Collection entries
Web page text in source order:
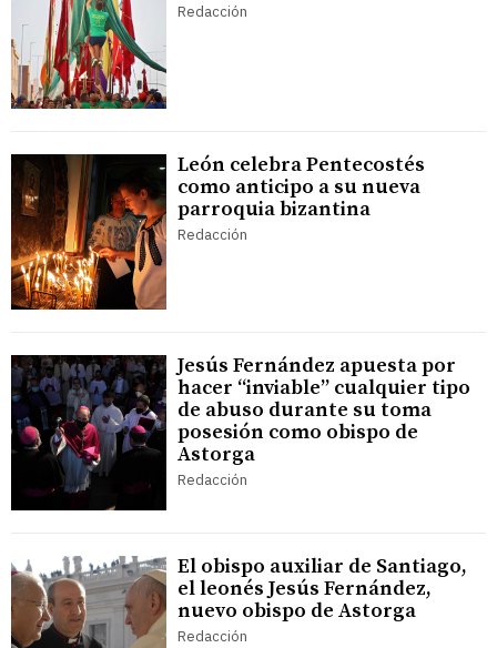
Redacción
León celebra Pentecostés
como anticipo a su nueva
parroquia bizantina
Redacción
Jesús Fernández apuesta por
hacer “inviable” cualquier tipo
de abuso durante su toma
posesión como obispo de
Astorga
Redacción
El obispo auxiliar de Santiago,
el leonés Jesús Fernández,
nuevo obispo de Astorga
Redacción
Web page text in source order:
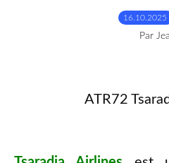
16.10.2025
Par
ATR72
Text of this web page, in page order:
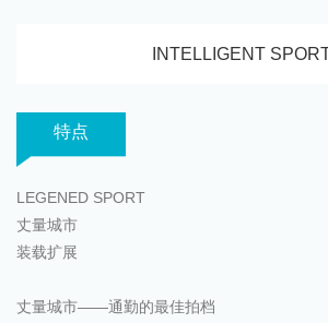
INTELLIGENT
特点
LEGENED SPORT
丈量城市
装载扩展
丈量城市——通勤的最佳拍档
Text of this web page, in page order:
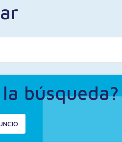
búsqueda?
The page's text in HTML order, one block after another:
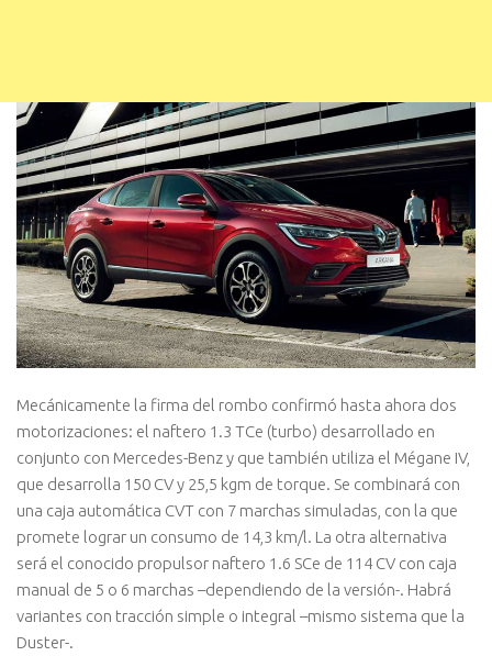
Mecánicamente la firma del rombo confirmó hasta ahora dos
motorizaciones: el naftero 1.3 TCe (turbo) desarrollado en
conjunto con Mercedes-Benz y que también utiliza el Mégane IV,
que desarrolla 150 CV y 25,5 kgm de torque. Se combinará con
una caja automática CVT con 7 marchas simuladas, con la que
promete lograr un consumo de 14,3 km/l. La otra alternativa
será el conocido propulsor naftero 1.6 SCe de 114 CV con caja
manual de 5 o 6 marchas –dependiendo de la versión-. Habrá
variantes con tracción simple o integral –mismo sistema que la
Duster-.
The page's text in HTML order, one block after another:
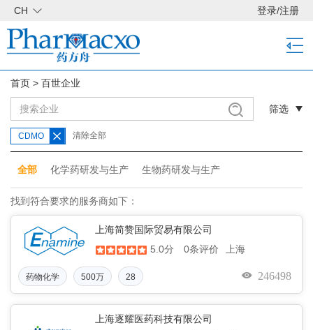
CH 登录/注册
首页 > 百世企业
筛选
CDMO 清除全部
全部 化学药研发与生产 生物药研发与生产
找到符合要求的服务商如下：
上海简赞国际贸易有限公司
5.0分
0条评价 上海
药物化学 500万 28 246498
上海逐耀医药科技有限公司
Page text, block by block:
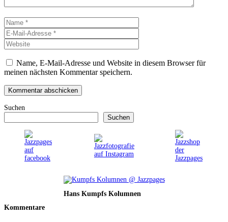
Name
Mail-
Adresse
Name, E-Mail-Adresse und Website in diesem Browser für
meinen nächsten Kommentar speichern.
Suchen
Suchen
Hans Kumpfs Kolumnen
Kommentare
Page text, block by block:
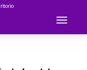
Toggle
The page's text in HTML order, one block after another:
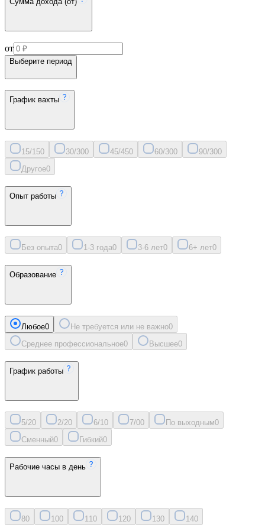
от
Выберите период
График вахты
15/150 30/300 45/450 60/300 90/300
Другое0
Опыт работы
Без опыта0 1-3 года0 3-6 лет0 6+ лет0
Образование
Любое0 Не требуется или не важно0
Среднее профессиональное0 Высшее0
График работы
5/20 2/20 6/10 7/00 По выходным0
Сменный0 Гибкий0
Рабочие часы в день
80 100 11 0 120 130 140
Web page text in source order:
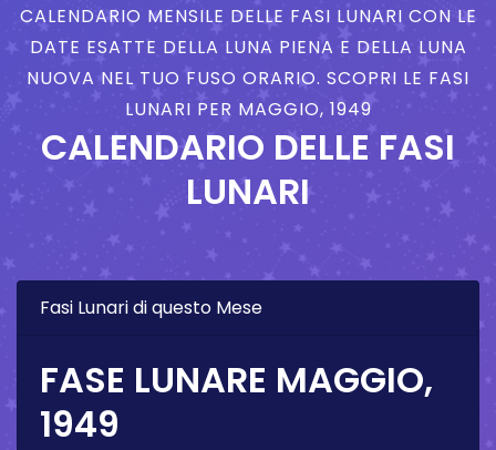
CALENDARIO MENSILE DELLE FASI LUNARI CON LE
DATE ESATTE DELLA LUNA PIENA E DELLA LUNA
NUOVA NEL TUO FUSO ORARIO. SCOPRI LE FASI
LUNARI PER MAGGIO, 1949
CALENDARIO DELLE FASI
LUNARI
Fasi Lunari di questo Mese
FASE LUNARE MAGGIO,
1949
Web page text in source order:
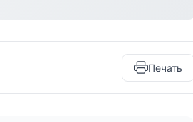
Печать
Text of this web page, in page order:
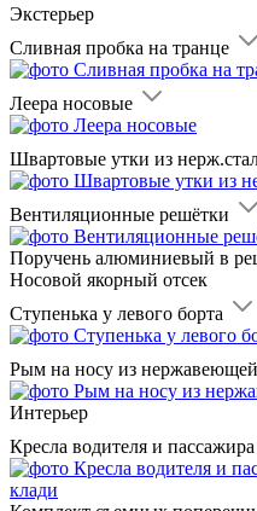
Экстерьер
Сливная пробка на транце
Леера носовые
Швартовые утки из
Вентиляционные решётки
Поручень алюминиевый в
Носовой якорный отсек
Ступенька у левого борта
Рым на носу из нержавеющей
Интерьер
Кресла водителя и
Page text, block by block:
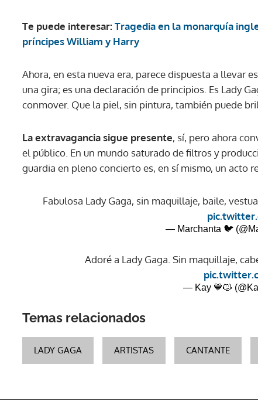
Te puede interesar: Tragedia en la monarquía
príncipes William y Harry
Ahora, en esta nueva era, parece dispuesta a llevar
una gira; es una declaración de principios. Es Lady
conmover. Que la piel, sin pintura, también puede
La extravagancia sigue presente, sí, pero ahora
el público. En un mundo saturado de filtros y
guardia en pleno concierto es, en sí mismo, un acto
Fabulosa Lady Gaga, sin maquillaje, baile,
— Marchanta 🐦
Adoré a Lady Gaga. Sin maquillaje,
— Kay 💙🐱
Temas relacionados
LADY GAGA ARTISTAS CANTANTE
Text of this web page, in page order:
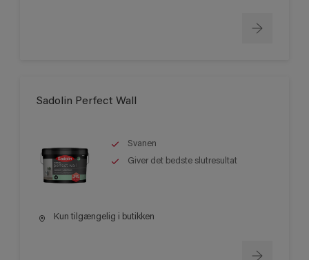
Sadolin Perfect Wall
Svanen
Giver det bedste slutresultat
Kun tilgængelig i butikken
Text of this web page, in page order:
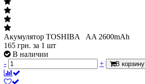
Акумулятор TOSHIBA AA 2600mAh
165 грн. за 1 шт
В наличии
-
+ В корзину
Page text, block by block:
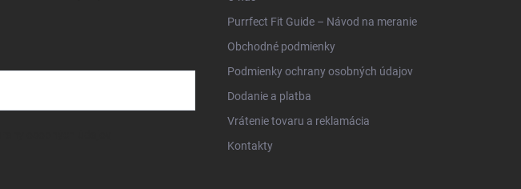
Purrfect Fit Guide – Návod na meranie
Obchodné podmienky
Podmienky ochrany osobných údajov
Dodanie a platba
Vrátenie tovaru a reklamácia
Kontakty
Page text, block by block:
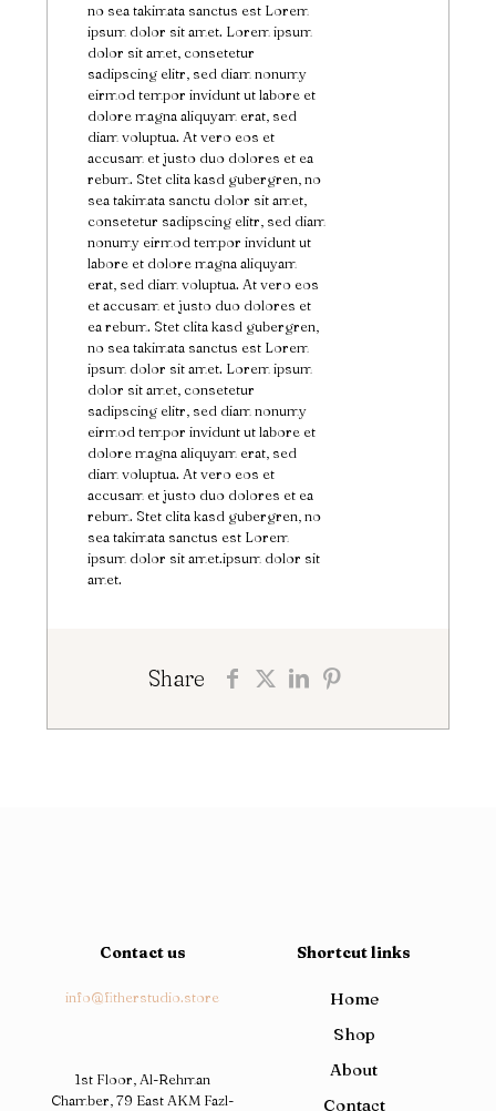
no sea takimata sanctus est Lorem
ipsum dolor sit amet. Lorem ipsum
dolor sit amet, consetetur
sadipscing elitr, sed diam nonumy
eirmod tempor invidunt ut labore et
dolore magna aliquyam erat, sed
diam voluptua. At vero eos et
accusam et justo duo dolores et ea
rebum. Stet clita kasd gubergren, no
sea takimata sanctu dolor sit amet,
consetetur sadipscing elitr, sed diam
nonumy eirmod tempor invidunt ut
labore et dolore magna aliquyam
erat, sed diam voluptua. At vero eos
et accusam et justo duo dolores et
ea rebum. Stet clita kasd gubergren,
no sea takimata sanctus est Lorem
ipsum dolor sit amet. Lorem ipsum
dolor sit amet, consetetur
sadipscing elitr, sed diam nonumy
eirmod tempor invidunt ut labore et
dolore magna aliquyam erat, sed
diam voluptua. At vero eos et
accusam et justo duo dolores et ea
rebum. Stet clita kasd gubergren, no
sea takimata sanctus est Lorem
ipsum dolor sit amet.ipsum dolor sit
amet.
Share
Contact us
info@fitherstudio.store
1st Floor, Al-Rehman
Chamber, 79 East AKM Fazl-
Shortcut links
Home
Shop
About
Contact
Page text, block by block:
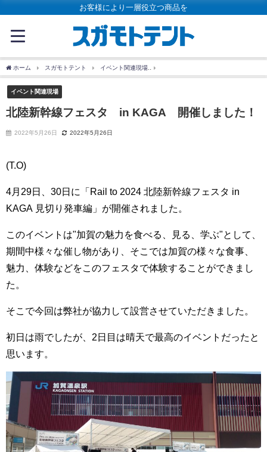
お客様により一層役立つ商品を
ホーム スガモトテント イベント関連現場
イベント関連現場
北陸新幹線フェスタ in KAGA 開催しました！
2022年5月26日 2022年5月26日
(T.O)
4月29日、30日に「Rail to 2024 北陸新幹線フェスタ in
KAGA 見切り発車編」が開催されました。
このイベントは"加賀の魅力を食べる、見る、学ぶ"として、
期間中様々な催し物があり、そこでは加賀の様々な食事、
魅力、体験などをこのフェスタで体験することができまし
た。
そこで今回は弊社が協力して設営させていただきました。
初日は雨でしたが、2日目は晴天で最高のイベントだったと
思います。

## TASK PROMPT
Extract the entries in full, exactly as they are, minus the pictures.

## ANSWER TO THIS TASK
Web page text in source order:
Redacción
León celebra Pentecostés
como anticipo a su nueva
parroquia bizantina
Redacción
Jesús Fernández apuesta por
hacer “inviable” cualquier tipo
de abuso durante su toma
posesión como obispo de
Astorga
Redacción
El obispo auxiliar de Santiago,
el leonés Jesús Fernández,
nuevo obispo de Astorga
Redacción
Web page text in source order:
16.10.2025
Par
ATR72
Text of this web page, in page order:
INTELLIGENT
特点
LEGENED SPORT
丈量城市
装载扩展
丈量城市——通勤的最佳拍档
Text of this web page, in page order:
búsqueda?
The page's text in HTML order, one block after another:
Mecánicamente la firma del rombo confirmó hasta ahora dos
motorizaciones: el naftero 1.3 TCe (turbo) desarrollado en
conjunto con Mercedes-Benz y que también utiliza el Mégane IV,
que desarrolla 150 CV y 25,5 kgm de torque. Se combinará con
una caja automática CVT con 7 marchas simuladas, con la que
promete lograr un consumo de 14,3 km/l. La otra alternativa
será el conocido propulsor naftero 1.6 SCe de 114 CV con caja
manual de 5 o 6 marchas –dependiendo de la versión-. Habrá
variantes con tracción simple o integral –mismo sistema que la
Duster-.
The page's text in HTML order, one block after another:
CH 登录/注册
首页 > 百世企业
筛选
CDMO 清除全部
全部 化学药研发与生产 生物药研发与生产
找到符合要求的服务商如下：
上海简赞国际贸易有限公司
5.0分
0条评价 上海
药物化学 500万 28 246498
上海逐耀医药科技有限公司
Page text, block by block:
Name
Mail-
Adresse
Name, E-Mail-Adresse und Website in diesem Browser für
meinen nächsten Kommentar speichern.
Suchen
Suchen
Hans Kumpfs Kolumnen
Kommentare
Page text, block by block:
Toggle
The page's text in HTML order, one block after another:
от
Выберите период
График вахты
15/150 30/300 45/450 60/300 90/300
Другое0
Опыт работы
Без опыта0 1-3 года0 3-6 лет0 6+ лет0
Образование
Любое0 Не требуется или не важно0
Среднее профессиональное0 Высшее0
График работы
5/20 2/20 6/10 7/00 По выходным0
Сменный0 Гибкий0
Рабочие часы в день
80 100 11 0 120 130 140
Web page text in source order:
CALENDARIO MENSILE DELLE FASI LUNARI CON LE
DATE ESATTE DELLA LUNA PIENA E DELLA LUNA
NUOVA NEL TUO FUSO ORARIO. SCOPRI LE FASI
LUNARI PER MAGGIO, 1949
CALENDARIO DELLE FASI
LUNARI
Fasi Lunari di questo Mese
FASE LUNARE MAGGIO,
1949
Web page text in source order:
Печать
Text of this web page, in page order:
Экстерьер
Сливная пробка на транце
Леера носовые
Швартовые утки из
Вентиляционные решётки
Поручень алюминиевый в
Носовой якорный отсек
Ступенька у левого борта
Рым на носу из нержавеющей
Интерьер
Кресла водителя и
Page text, block by block:
Te puede interesar: Tragedia en la monarquía
príncipes William y Harry
Ahora, en esta nueva era, parece dispuesta a llevar
una gira; es una declaración de principios. Es Lady
conmover. Que la piel, sin pintura, también puede
La extravagancia sigue presente, sí, pero ahora
el público. En un mundo saturado de filtros y
guardia en pleno concierto es, en sí mismo, un acto
Fabulosa Lady Gaga, sin maquillaje, baile,
— Marchanta 🐦
Adoré a Lady Gaga. Sin maquillaje,
— Kay 💙🐱
Temas relacionados
LADY GAGA ARTISTAS CANTANTE
Text of this web page, in page order:
Sadolin Perfect Wall
Svanen
Giver det bedste slutresultat
Kun tilgængelig i butikken
Text of this web page, in page order:
Акумулятор TOSHIBA AA 2600mAh
165 грн. за 1 шт
В наличии
-
+ В корзину
Page text, block by block:
Purrfect Fit Guide – Návod na meranie
Obchodné podmienky
Podmienky ochrany osobných údajov
Dodanie a platba
Vrátenie tovaru a reklamácia
Kontakty
Page text, block by block:
no sea takimata sanctus est Lorem
ipsum dolor sit amet. Lorem ipsum
dolor sit amet, consetetur
sadipscing elitr, sed diam nonumy
eirmod tempor invidunt ut labore et
dolore magna aliquyam erat, sed
diam voluptua. At vero eos et
accusam et justo duo dolores et ea
rebum. Stet clita kasd gubergren, no
sea takimata sanctu dolor sit amet,
consetetur sadipscing elitr, sed diam
nonumy eirmod tempor invidunt ut
labore et dolore magna aliquyam
erat, sed diam voluptua. At vero eos
et accusam et justo duo dolores et
ea rebum. Stet clita kasd gubergren,
no sea takimata sanctus est Lorem
ipsum dolor sit amet. Lorem ipsum
dolor sit amet, consetetur
sadipscing elitr, sed diam nonumy
eirmod tempor invidunt ut labore et
dolore magna aliquyam erat, sed
diam voluptua. At vero eos et
accusam et justo duo dolores et ea
rebum. Stet clita kasd gubergren, no
sea takimata sanctus est Lorem
ipsum dolor sit amet.ipsum dolor sit
amet.
Share
Contact us
info@fitherstudio.store
1st Floor, Al-Rehman
Chamber, 79 East AKM Fazl-
Shortcut links
Home
Shop
About
Contact
Page text, block by block:
お客様により一層役立つ商品を
ホーム スガモトテント イベント関連現場
イベント関連現場
北陸新幹線フェスタ in KAGA 開催しました！
2022年5月26日 2022年5月26日
(T.O)
4月29日、30日に「Rail to 2024 北陸新幹線フェスタ in
KAGA 見切り発車編」が開催されました。
このイベントは"加賀の魅力を食べる、見る、学ぶ"として、
期間中様々な催し物があり、そこでは加賀の様々な食事、
魅力、体験などをこのフェスタで体験することができまし
た。
そこで今回は弊社が協力して設営させていただきました。
初日は雨でしたが、2日目は晴天で最高のイベントだったと
思います。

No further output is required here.